On s’est retrouvé un matin, nos planches dans la voiture, avec la bonne idée de fuir la ville et de retrouver la côte. En discutant, on a commencé à parler de mode, de vêtements, et de tout ce qui s’y rattachait. On s’est penché sur un vêtement qui nous plaisait à tous les deux, qu’on portait, du fait de son côté à part, sobre, élégant et d’une robustesse à toute épreuve: la vareuse. On se disait que c’était dommage de la voir s’éclipser au fil du temps, ou d’être enfermé dans des clichés… Elle en a des histoires à raconter la vareuse, faut juste la dépoussiérer un peu.

Alors on s’est penché sur l’idée, de savoir quoi en faire. La vareuse, c’est une pièce à part dans le vestiaire d’un Homme. Elle a du caractère, exprime une histoire, des valeurs, voire des souvenirs pour certains. Et elle se rapporte à l’océan, qui, pour des girondins passants le meilleur de leur temps sur la plage, est un atout charme. Dans le contexte actuel, entre la mode Hipster et les surfeurs qui fleurissent un peu partout, on s’est dit qu’on avait une carte à jouer en montrant le bout de notre nez avec notre idée. Rajoutez à ça le côté inusable du vêtement et c’était tout bon.
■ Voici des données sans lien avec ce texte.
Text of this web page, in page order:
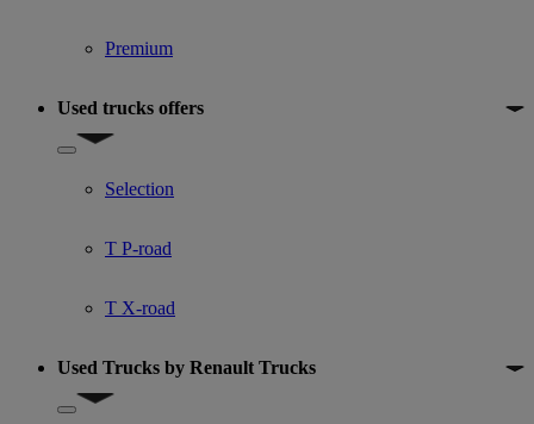
Premium
Used trucks offers
Show submenu for Used trucks offers
Selection
T P-road
T X-road
Used Trucks by Renault Trucks
Show submenu for Used Trucks by Renault Trucks
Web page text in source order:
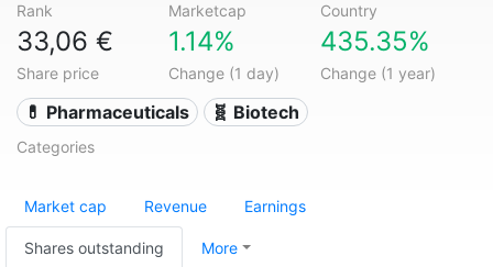
Rank Marketcap Country
33,06 €
Share price
1.14%
Change (1 day)
435.35%
Change (1 year)
💊 Pharmaceuticals 🧬 Biotech
Categories
Market cap Revenue Earnings
Shares outstanding More

Et la fabrication française? C’était le minimum pour un vêtement qu’on retrouve sur la côte Atlantique. Ça a du sens, surtout en ce moment.

Prenez deux amis de longues dates, un porteur de projet et un designer. Mettez-leur une idée porteuse de sens, avec leurs valeurs, leurs états d’esprit, et vous avez les fondations de ce qui ressemble à un projet.
De fil en aiguilles, de rencontres en rencontres, notre idée a muri. Un pas en arrière deux pas en avant parfois… ça fait réfléchir en même temps. On a voulu que ça nous ressemble, que ça vienne de notre génération, fallait y mettre du sens dans cette aventure… et lui faire voir le jour.

Deux ans plus tard, on se rappelle plus si les vagues étaient top, mais notre projet, il est bien là.